As for software patents from both Micro$oft and others that
endanger Linux development I will soon be posting a plan to fight them that will include the idea of public domain BY LAW for all declared obsolete software and the STRATEGIC use of the GNU GPL/LGPL and a third license of my own design to both make Linux development more attractive to proprietary developers and discourage their retaining or taking out software patents. I will be licensing the open source libraries that I develop under this upcomming arrangement ans hope that other open source developers follow suit.
As far as I understood the distinction it’s basically something like imperative = low level and declarative = high level. Among the imperative languages the pure procedural would be lower level than the object oriented and among the declarative the functional would be lower than the logic based.
Considering the power introduced by the template mechanism in C++ I’d say it’s higher level than Java but still lower than functional languages. As I see it: C < Java < C++ < ML < Lisp < Prolog. It’s a matter of definition of course, so I guess there is no right or wrong here.

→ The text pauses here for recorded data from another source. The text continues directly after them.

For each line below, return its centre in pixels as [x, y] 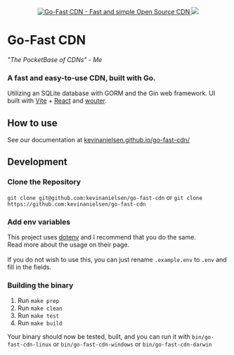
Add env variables [39, 222]
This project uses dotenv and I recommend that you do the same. [102, 237]
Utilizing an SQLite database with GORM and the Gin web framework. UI [111, 93]
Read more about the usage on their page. [69, 245]
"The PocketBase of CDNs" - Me [55, 59]
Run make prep [38, 301]
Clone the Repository [44, 182]
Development [38, 162]
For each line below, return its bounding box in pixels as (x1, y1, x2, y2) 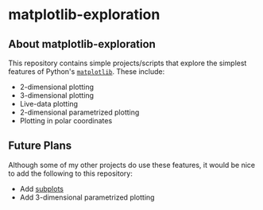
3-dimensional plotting (19, 91, 94, 100)
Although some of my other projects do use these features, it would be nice (8, 160, 256, 169)
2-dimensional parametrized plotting (19, 107, 140, 117)
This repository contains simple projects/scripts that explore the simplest (8, 58, 247, 68)
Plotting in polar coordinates (19, 116, 113, 125)
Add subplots (19, 184, 64, 193)
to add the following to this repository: (8, 169, 133, 178)
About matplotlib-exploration (8, 37, 157, 51)
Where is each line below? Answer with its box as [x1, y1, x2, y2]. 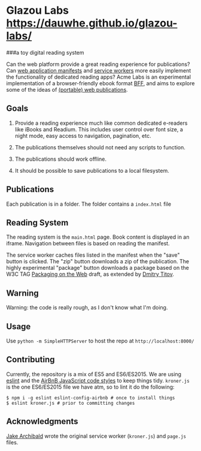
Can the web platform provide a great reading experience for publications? [6, 61, 190, 68]
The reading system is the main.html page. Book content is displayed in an [6, 233, 190, 240]
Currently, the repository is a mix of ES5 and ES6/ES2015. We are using [6, 370, 181, 378]
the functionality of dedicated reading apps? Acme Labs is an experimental [6, 73, 191, 80]
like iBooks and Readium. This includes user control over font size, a [14, 125, 184, 133]
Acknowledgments [6, 416, 79, 426]
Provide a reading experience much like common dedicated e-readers [14, 119, 188, 127]
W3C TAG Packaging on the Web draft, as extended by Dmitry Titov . [6, 270, 175, 278]
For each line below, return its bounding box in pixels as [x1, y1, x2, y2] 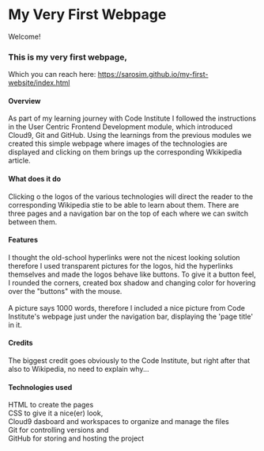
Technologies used [8, 382, 73, 392]
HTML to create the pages [8, 400, 94, 410]
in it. [8, 319, 22, 330]
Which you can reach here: [8, 70, 96, 79]
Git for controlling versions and [8, 426, 109, 435]
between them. [8, 216, 58, 227]
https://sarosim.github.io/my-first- [97, 70, 209, 79]
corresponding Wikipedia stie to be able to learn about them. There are [8, 200, 239, 209]

bytes256: It is a little known fact that TV set top boxes is what Java was designed for in the first place.
Kon: Uh, STB’s were not ‘made for Java’.
No, but Java was made for STB’s. The Oak language was originally a notation for a proposed set of embedded media-processing chips. An emulator for the instruction set of those chips became (after marketing renamed the language) the Java Virtual Machine.
Actually, the differences between the .NET IL and JVM instruction sets are based in this heritage: The JVM was designed to be implemented in hardware, IL to be JIT-compiled to other instruction sets. This is why Java was so slow at first – not now though, after years of hacking around the JVM model to figure out how to make it JIT efficiently.